In this context, assessing the knowledge, attitudes, and practices of GPs and urologists regarding PSA use, screening, and SDM becomes a necessary step for implementing the EAU and EBCP recommendations in routine clinical practice. Conducting a survey among GPs and urologists can provide valuable information about their familiarity with screening practices, PSA use, and their communication strategies for addressing the benefits and risks of screening. It can also identify differences in understanding, perceived barriers, and training needs that may influence clinical practice. Although several previous surveys have examined clinicians’ knowledge and practices regarding PCa screening [16] it remains necessary to reassess this knowledge in the context of the most recent European recommendations.
Therefore, the present study aims to explore and compare the knowledge, attitudes, and practices of GPs and urologists regarding PSA testing, PCa screening and SDM. By identifying common barriers and differences between both groups, the study seeks to provide evidence to guide educational strategies and facilitate the successful implementation of the European risk-based screening model in clinical practice.
Materials and methods
The protocol of the PROSHADE study has been previously published [17]. The reporting of the manuscript follows the STROBE [18] recommendation (S1 Table).
Questionnaire
The survey was developed following a systematic review of the literature [16] Based on this, the coordinating group drafted an initial version of the questionnaire, which was refined and validated using a modified Delphi method. A panel of experts—including GPs, epidemiologists, urologists, a lab physician, and a psychologist—reviewed the questionnaire in two rounds of virtual voting, rating item relevance and suggesting improvements. In the final phase, a pilot study was conducted with the expert panel and 10 family doctors and urologists. No major changes were needed after the pilot. The questionnaire validation process included assessing the degree of consensus regarding the relevance of item for inclusion in the final questionnaire. Content validity was analyzed through item averages, Aiken’s V test, and qualitative expert assessments to adjust questionnaire categories.

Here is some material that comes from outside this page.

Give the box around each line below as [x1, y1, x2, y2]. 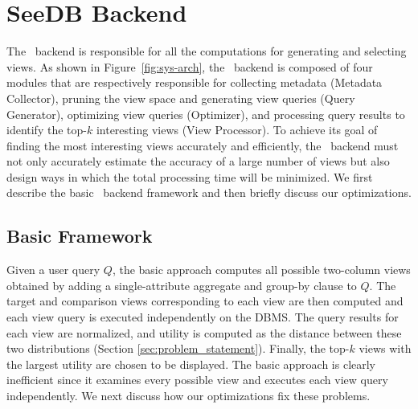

Criteria for item selection were a mean score above 3.5 and Aiken’s V test result greater than or equal to 0.70. Items with a lower 95% confidence interval limit below 0.70 were included if the mean exceeded 3.5 and the median was 4 or higher. We collected the expert’s evaluations using Google Forms and analyzed the data with IBM SPSS Statistics v27 for Windows. The final version of the questionnaire included 18 questions related to opportunistic PCa screening and the PSA testing: 4 questions about clinician’s opinions, 10 questions about routine practice and 4 questions about knowledge and use of current guidelines. Answers were all presented as Likert scale (Supplementary S2).
Subjects and procedure
Clinicians (urologists and GPs) were selected through collaboration with two major Spanish scientific societies: the Spanish Association of Urology (AEU) and the Spanish Society of Family and Community Medicine (semFYC). These societies were contacted and agreed to support the study by facilitating access to their members. An invitation to participate was distributed to urologists and GPs through internal mailing lists and communication channels managed by each society. The invitation included a brief description of the study objectives, participation requirements, and a link to the online survey. The survey was administered using a Google Forms questionnaire, allowing for distribution, anonymous responses, and centralized data collection. Survey was carried out between: 01/05/2024–31/07/2024. We did not have access to information that could identify individual participants during or after data collection.
Sample size
The aim of the study was to assess the knowledge, opinions, and implementation of SDM in practice of GPs and urologists regarding PCa and PSA testing in opportunistic PCa screening. We focused on the implementation of SDM in practice as the main outcome for calculating the sample size (since it is the most unfavorable outcome of the three proposed objectives). According to a recent systematic review [16], a minimum of 384 participants would be required to estimate this proportion with a precision of 5% at a 95% confidence level under a simple random sampling assumption. However, as participants were recruited through a convenience sampling approach—consisting of clinicians who voluntarily responded to the survey invitation distributed via scientific societies (there are 1,630 urologists included in the AEU and 20,000 GPs in the semFYC)—this calculation was used only as a reference to ensure an adequate sample size rather than to support formal precision estimates. Recruitment was therefore continued until a sufficient number of responses from both specialties was obtained to allow meaningful comparisons between groups.
Variables included
The independent variables included in the questionnaire were: sex, age (years), specialty (GPs and urologists), years of practice (including specialty), regular formation received regarding the PSA test (defined as having received prior formal or structured training on PSA testing, including its indications, interpretation, and clinical management, through continuing medical education activities such as courses, workshops, or similar programs), and type of centre where the clinician works (public, private or both).
Statistical analysis
The data collected in the study was coded and recorded in a specifically designed database. Analysis was performed using IBM SPSS Statistics 27.0 (IBM Corp., Armonk, NY, USA).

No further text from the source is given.